- _Work to be completed_
Return nothing but the lines from the one containing "Webapp GUI (In progress) [47, 1144]" through the end of the records below, exactly as they stand and without pictures.

- _Task inputs_

****************

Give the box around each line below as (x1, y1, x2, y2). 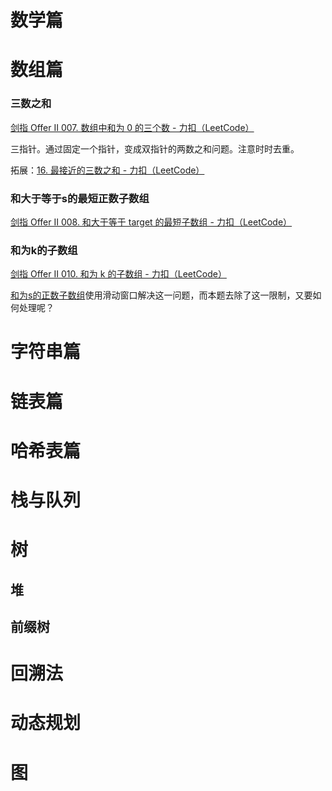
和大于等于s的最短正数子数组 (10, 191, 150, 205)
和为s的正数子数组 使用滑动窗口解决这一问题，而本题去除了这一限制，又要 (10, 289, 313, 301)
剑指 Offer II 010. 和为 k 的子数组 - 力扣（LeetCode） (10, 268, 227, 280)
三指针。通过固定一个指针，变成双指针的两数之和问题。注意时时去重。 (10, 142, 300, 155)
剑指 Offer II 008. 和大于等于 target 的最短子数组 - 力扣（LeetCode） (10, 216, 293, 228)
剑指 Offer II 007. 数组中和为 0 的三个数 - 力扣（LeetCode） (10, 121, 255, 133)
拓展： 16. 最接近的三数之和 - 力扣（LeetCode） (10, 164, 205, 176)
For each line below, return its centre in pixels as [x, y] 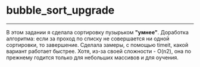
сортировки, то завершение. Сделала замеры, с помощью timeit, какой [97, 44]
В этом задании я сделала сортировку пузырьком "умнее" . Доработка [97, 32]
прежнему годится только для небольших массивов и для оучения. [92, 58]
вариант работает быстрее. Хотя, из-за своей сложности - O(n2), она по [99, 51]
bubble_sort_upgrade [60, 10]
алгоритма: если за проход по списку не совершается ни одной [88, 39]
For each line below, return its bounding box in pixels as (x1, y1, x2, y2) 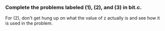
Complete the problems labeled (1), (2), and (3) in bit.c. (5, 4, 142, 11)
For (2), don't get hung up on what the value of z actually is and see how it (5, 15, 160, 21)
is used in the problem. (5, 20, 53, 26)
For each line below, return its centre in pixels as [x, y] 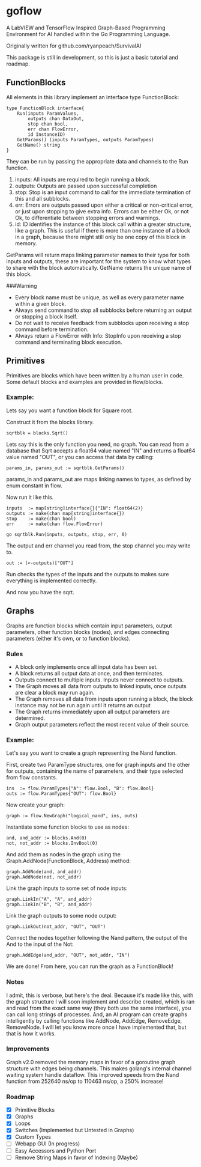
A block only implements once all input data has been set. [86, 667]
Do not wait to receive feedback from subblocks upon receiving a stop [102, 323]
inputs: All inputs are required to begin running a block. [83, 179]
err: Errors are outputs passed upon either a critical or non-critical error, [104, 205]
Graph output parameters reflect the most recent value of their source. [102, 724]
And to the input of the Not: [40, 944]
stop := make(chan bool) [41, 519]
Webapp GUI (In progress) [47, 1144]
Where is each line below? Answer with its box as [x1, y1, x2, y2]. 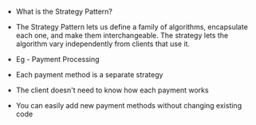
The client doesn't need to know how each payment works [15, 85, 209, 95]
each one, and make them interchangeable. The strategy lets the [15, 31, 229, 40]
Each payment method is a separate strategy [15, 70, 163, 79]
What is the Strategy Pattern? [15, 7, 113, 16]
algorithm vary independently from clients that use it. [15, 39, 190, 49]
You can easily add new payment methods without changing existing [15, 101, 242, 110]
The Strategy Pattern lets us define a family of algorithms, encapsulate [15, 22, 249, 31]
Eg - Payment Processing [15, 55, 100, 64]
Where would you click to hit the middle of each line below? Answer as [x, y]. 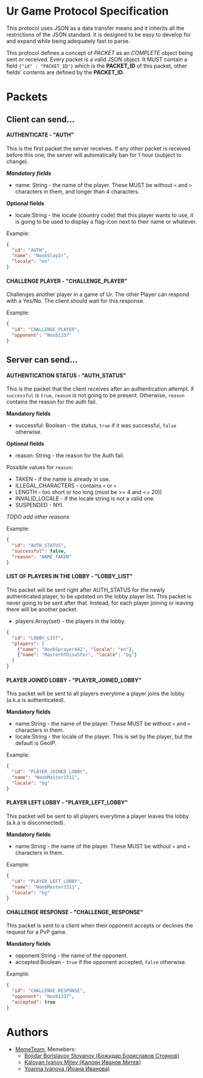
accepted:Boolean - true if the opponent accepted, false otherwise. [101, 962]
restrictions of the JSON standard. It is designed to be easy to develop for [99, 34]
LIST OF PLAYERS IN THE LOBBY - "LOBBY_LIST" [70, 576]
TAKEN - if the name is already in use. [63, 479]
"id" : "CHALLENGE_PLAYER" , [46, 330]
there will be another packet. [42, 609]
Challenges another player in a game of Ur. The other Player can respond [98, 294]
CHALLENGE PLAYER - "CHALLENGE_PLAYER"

****************

- _Response for this exercise_
Webapp GUI (In progress) [47, 1144]
Where is each line below? Answer with its box as [x1, y1, x2, y2]. 
The client doesn't need to know how each payment works [15, 85, 209, 95]
each one, and make them interchangeable. The strategy lets the [15, 31, 229, 40]
Each payment method is a separate strategy [15, 70, 163, 79]
What is the Strategy Pattern? [15, 7, 113, 16]
algorithm vary independently from clients that use it. [15, 39, 190, 49]
You can easily add new payment methods without changing existing [15, 101, 242, 110]
The Strategy Pattern lets us define a family of algorithms, encapsulate [15, 22, 249, 31]
Eg - Payment Processing [15, 55, 100, 64]
Where would you click to hit the middle of each line below? Answer as [x, y]. 
accepted:Boolean - true if the opponent accepted, false otherwise. [101, 962]
restrictions of the JSON standard. It is designed to be easy to develop for [99, 34]
LIST OF PLAYERS IN THE LOBBY - "LOBBY_LIST" [70, 576]
TAKEN - if the name is already in use. [63, 479]
"id" : "CHALLENGE_PLAYER" , [46, 330]
there will be another packet. [42, 609]
Challenges another player in a game of Ur. The other Player can respond [98, 294]
CHALLENGE PLAYER - "CHALLENGE_PLAYER"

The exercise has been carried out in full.